> **Task directions**: Report every line of the data where the string "Berechnung" appears.

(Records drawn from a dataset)
--- START ---
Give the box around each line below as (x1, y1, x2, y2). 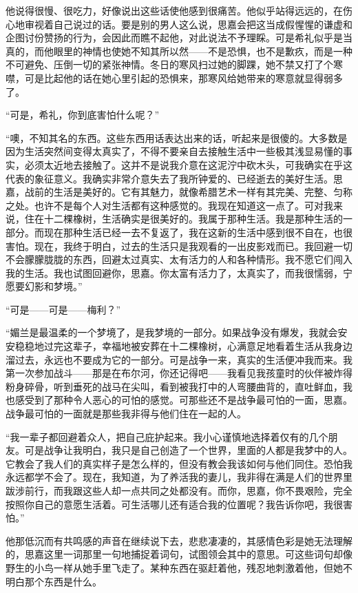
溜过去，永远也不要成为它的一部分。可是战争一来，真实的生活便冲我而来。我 (6, 352, 352, 366)
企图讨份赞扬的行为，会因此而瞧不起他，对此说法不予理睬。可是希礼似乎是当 (6, 30, 352, 45)
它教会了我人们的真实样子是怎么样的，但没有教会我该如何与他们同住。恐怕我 (6, 456, 352, 470)
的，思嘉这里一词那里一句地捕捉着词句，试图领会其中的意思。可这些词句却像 (6, 547, 352, 561)
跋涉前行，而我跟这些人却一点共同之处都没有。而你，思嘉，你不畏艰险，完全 (6, 483, 352, 497)
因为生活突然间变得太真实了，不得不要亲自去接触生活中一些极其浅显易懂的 (6, 144, 343, 158)
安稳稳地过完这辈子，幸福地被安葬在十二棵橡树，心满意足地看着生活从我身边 (6, 339, 352, 353)
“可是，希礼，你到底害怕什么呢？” (6, 107, 160, 122)
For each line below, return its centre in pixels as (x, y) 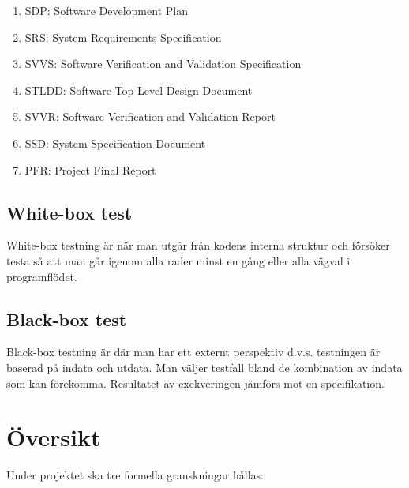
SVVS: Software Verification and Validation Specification (163, 64)
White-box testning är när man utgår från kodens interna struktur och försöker (198, 245)
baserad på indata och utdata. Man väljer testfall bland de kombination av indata (204, 367)
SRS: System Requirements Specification (123, 37)
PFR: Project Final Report (90, 169)
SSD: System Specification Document (115, 143)
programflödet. (42, 276)
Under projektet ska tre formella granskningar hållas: (135, 475)
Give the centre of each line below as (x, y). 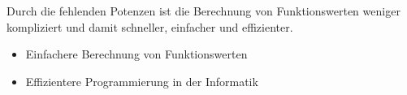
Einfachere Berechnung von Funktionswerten (136, 54)
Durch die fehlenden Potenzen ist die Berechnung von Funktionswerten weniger (203, 11)
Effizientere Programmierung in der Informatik (142, 81)
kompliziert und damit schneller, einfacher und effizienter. (150, 26)
--- END ---
> **Solution to this exercise**:
Einfachere Berechnung von Funktionswerten (136, 54)
Durch die fehlenden Potenzen ist die Berechnung von Funktionswerten weniger (203, 11)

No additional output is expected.